BarbriSFCourseDetails

Course Details

This CLE course will prepare class counsel to leverage the injury-in-fact requirements for Article III standing in privacy class actions in light of the recent Supreme Court opinion in Spokeo v. Robins and will outline strategies for class counsel to argue for or against whether injuries in privacy actions are concrete and particularized.

Description

On May 13, 2016, the U.S. Supreme Court’s Spokeo v. Robins ruling confirmed that the injury-in-fact requirements for Article III standing for class action plaintiffs requires that the plaintiff have suffered an injury, which is both concrete and particularized.

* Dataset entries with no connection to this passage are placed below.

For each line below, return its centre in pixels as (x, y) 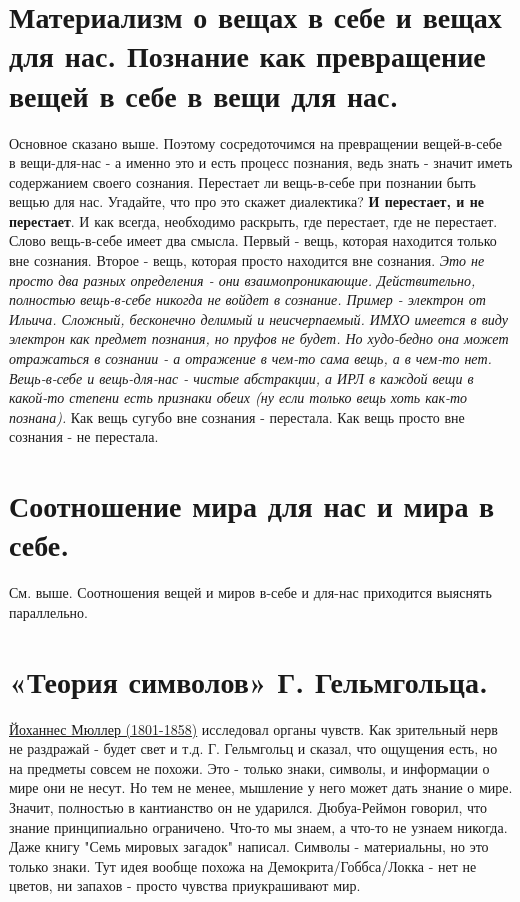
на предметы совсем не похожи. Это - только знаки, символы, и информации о (249, 767)
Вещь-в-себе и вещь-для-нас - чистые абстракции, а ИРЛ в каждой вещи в (241, 377)
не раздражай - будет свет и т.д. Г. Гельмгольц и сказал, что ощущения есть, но (253, 748)
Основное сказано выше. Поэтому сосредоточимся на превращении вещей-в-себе (255, 142)
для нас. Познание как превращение (247, 55)
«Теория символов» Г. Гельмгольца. (248, 680)
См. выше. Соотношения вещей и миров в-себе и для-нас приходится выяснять (250, 592)
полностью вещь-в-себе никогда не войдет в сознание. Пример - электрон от (247, 299)
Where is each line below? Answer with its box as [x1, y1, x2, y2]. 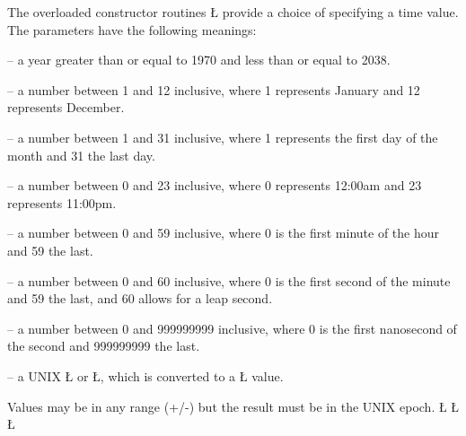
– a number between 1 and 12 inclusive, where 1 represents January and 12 [7, 80, 420, 99]
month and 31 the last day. [7, 145, 155, 164]
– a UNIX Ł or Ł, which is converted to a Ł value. [7, 366, 284, 385]
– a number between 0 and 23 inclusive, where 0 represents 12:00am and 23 [7, 176, 422, 195]
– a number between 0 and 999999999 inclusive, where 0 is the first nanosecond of [7, 318, 457, 337]
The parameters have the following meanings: [7, 20, 257, 39]
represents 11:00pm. [7, 193, 117, 212]
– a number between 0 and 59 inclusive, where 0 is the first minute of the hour [7, 223, 440, 242]
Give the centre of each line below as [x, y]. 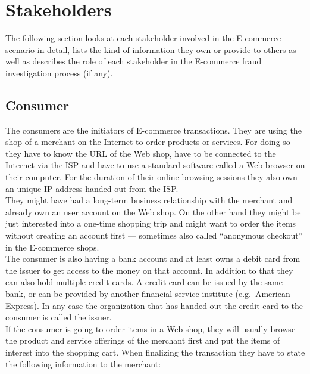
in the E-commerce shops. [52, 247]
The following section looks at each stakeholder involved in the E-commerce [143, 38]
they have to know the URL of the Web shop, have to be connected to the [141, 153]
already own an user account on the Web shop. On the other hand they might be [153, 211]
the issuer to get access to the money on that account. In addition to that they [149, 270]
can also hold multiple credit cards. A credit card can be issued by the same [144, 282]
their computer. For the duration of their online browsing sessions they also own [151, 177]
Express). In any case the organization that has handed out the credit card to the [154, 305]
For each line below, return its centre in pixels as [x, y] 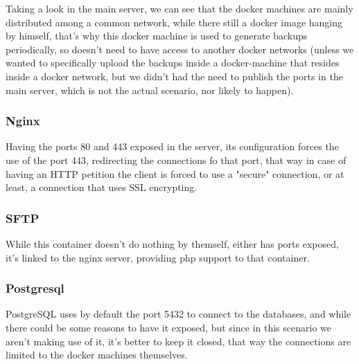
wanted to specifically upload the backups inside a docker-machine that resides [173, 63]
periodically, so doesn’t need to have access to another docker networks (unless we [180, 49]
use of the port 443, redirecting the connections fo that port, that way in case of [176, 160]
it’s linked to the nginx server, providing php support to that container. [158, 257]
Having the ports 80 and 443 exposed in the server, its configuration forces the [172, 146]
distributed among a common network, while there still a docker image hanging [174, 22]
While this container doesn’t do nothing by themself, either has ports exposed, [172, 243]
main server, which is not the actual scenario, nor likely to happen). [150, 90]
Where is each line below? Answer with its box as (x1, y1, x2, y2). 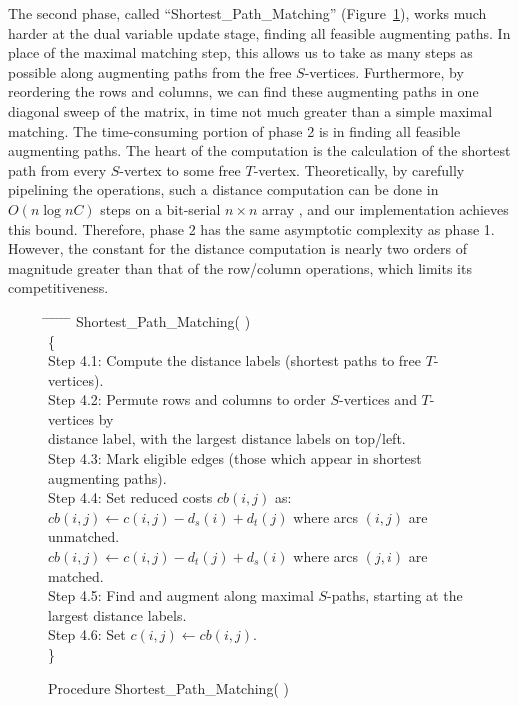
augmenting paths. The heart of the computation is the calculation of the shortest (8, 140, 511, 161)
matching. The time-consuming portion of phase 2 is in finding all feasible (8, 120, 461, 141)
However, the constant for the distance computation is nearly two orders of (8, 238, 467, 259)
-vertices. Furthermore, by (304, 61, 464, 82)
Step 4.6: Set (48, 624, 126, 645)
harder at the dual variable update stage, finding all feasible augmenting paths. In (8, 22, 511, 43)
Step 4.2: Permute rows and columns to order (48, 389, 326, 410)
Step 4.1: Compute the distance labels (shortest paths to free (48, 350, 422, 371)
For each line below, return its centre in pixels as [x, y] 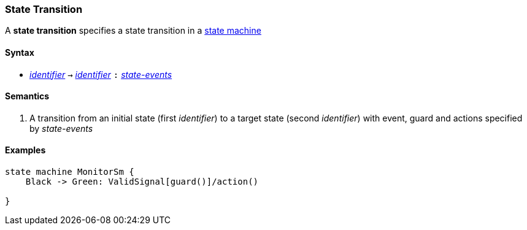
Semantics [27, 96]
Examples [25, 150]
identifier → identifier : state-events [101, 74]
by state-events [61, 128]
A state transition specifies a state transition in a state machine [133, 31]
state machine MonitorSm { [70, 172]
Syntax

Though in privacy class actions plaintiffs can often establish a breach, showing a concrete injury resulting from the breach is much more difficult.

Counsel in privacy class actions are capitalizing on Spokeo, requesting courts to examine the injury requirements in pending cases by raising standing issues which would prevent the proposed class from being certified or result in decertification. Spokeo will also likely be used as ammunition for dismissal of claims where the only injury alleged is prospective misuse of stolen data and where plaintiffs allege only bare procedural violations.

The Court did, however, reiterate that intangible injuries can be concrete and explained that its ruling does not mean that the risk of real harm cannot satisfy the requirement of concreteness. The Court also left open the door for further disputes on standing in its acknowledgment that a violation of a procedural right granted by statute can, in some circumstances, be sufficient to constitute injury-in-fact.

Listen as our authoritative panel examines the effect of Spokeo on privacy class actions and provides in-depth analysis of the injury-in-fact requirements for Article III standing in the context of privacy injury.

Outline

  1. Injury-in-fact post-Spokeo
  2. Tangible vs. intangible injury under Spokeo
  3. Violations of statutes which provide for private causes of action after Spokeo

Benefits

The panel will review these and other key issues:

  • What must a privacy class action plaintiff allege to establish Article III standing post-Spokeo?
  • Can intangible privacy injuries constitute injury-in-fact?
  • Are fears that data could be used to harm individual privacy interests sufficient to establish injury-in-fact?
  • Can procedural harms satisfy the Spokeo requirements?